From: Darrick J. Wong <djwong@kernel.org>

If xfs_scrub_all detects a running systemd, it will use it to invoke
xfs_scrub subprocesses in a sandboxed and resource-controlled
environment.  Unfortunately, if you happen to restart dbus or systemd
while it's running, you get this:

systemd[1]: Reexecuting.
xfs_scrub_all[9958]: Warning! D-Bus connection terminated.
xfs_scrub_all[9956]: Warning! D-Bus connection terminated.
xfs_scrub_all[9956]: Failed to wait for response: Connection reset by peer
xfs_scrub_all[9958]: Failed to wait for response: Connection reset by peer
xfs_scrub_all[9930]: Scrubbing / done, (err=1)
xfs_scrub_all[9930]: Scrubbing /storage done, (err=1)

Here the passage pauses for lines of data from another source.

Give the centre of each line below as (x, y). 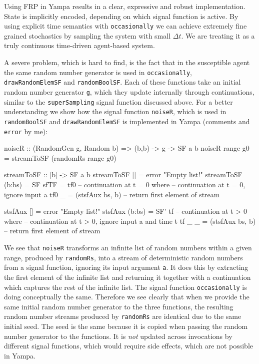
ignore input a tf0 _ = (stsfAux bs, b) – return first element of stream (112, 194)
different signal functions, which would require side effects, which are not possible (128, 346)
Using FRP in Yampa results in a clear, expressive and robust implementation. (125, 6)
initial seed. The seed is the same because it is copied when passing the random (126, 326)
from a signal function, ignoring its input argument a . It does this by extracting (126, 267)
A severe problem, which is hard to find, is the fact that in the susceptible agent (127, 62)
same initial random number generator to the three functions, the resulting (119, 306)
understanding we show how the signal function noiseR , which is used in (115, 111)
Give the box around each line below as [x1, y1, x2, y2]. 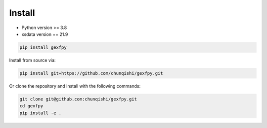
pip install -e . [19, 110, 62, 116]
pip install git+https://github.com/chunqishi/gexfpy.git [19, 70, 163, 76]
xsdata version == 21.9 [21, 31, 68, 37]
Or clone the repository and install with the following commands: [9, 83, 141, 89]
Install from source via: [9, 57, 56, 63]
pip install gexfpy [19, 44, 67, 50]
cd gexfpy [19, 103, 44, 109]
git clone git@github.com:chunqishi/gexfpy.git [19, 96, 137, 102]
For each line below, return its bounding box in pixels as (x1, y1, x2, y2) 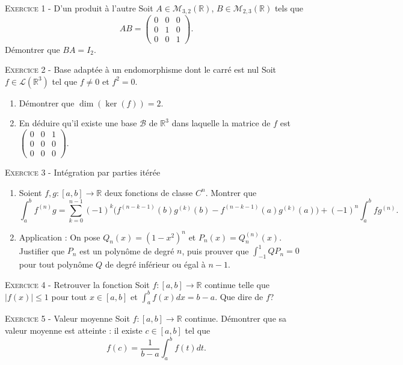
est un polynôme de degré (79, 244, 174, 257)
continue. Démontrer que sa (185, 312, 287, 325)
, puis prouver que (182, 244, 249, 257)
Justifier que (19, 244, 65, 257)
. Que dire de (215, 290, 263, 302)
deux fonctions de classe (104, 186, 193, 198)
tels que (274, 2, 304, 14)
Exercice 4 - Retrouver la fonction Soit (5, 278, 150, 290)
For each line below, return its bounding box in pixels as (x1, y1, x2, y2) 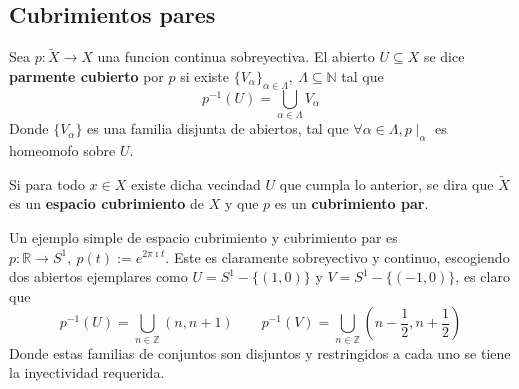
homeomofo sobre (9, 139, 116, 160)
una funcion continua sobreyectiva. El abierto (97, 46, 375, 67)
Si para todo (9, 173, 85, 194)
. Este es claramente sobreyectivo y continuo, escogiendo (165, 246, 510, 267)
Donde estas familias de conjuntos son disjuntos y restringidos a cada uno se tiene (9, 342, 511, 363)
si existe (180, 66, 229, 87)
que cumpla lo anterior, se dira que (279, 173, 494, 194)
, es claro (455, 266, 510, 287)
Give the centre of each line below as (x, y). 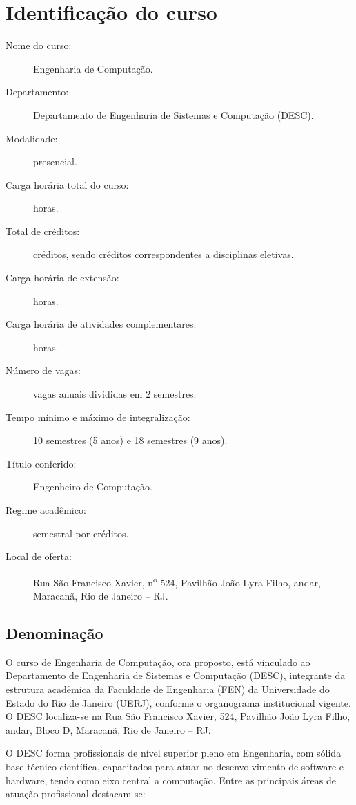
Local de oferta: (39, 556)
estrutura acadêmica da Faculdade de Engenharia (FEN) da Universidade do (168, 689)
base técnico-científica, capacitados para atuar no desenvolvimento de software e (175, 766)
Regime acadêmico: (46, 510)
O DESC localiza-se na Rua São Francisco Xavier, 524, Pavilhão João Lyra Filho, (178, 716)
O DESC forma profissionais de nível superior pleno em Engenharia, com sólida (174, 753)
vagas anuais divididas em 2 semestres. (115, 394)
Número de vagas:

The xfs_scrub units themselves are still running, it's just that the
`systemctl start' command that xfs_scrub_all uses to start and wait for
the unit lost its connection to dbus and hence is no longer monitoring
sub-services.

When this happens, we don't have great options -- systemctl doesn't have
a command to wait on an activating (aka running) unit.  Emulate the
functionality we normally get by polling the failed/active statuses.

Signed-off-by: Darrick J. Wong <djwong@kernel.org>
Reviewed-by: Christoph Hellwig <hch@lst.de>
---
 scrub/xfs_scrub_all.in |   78 ++++++++++++++++++++++++++++++++++++++++--------
 1 file changed, 65 insertions(+), 13 deletions(-)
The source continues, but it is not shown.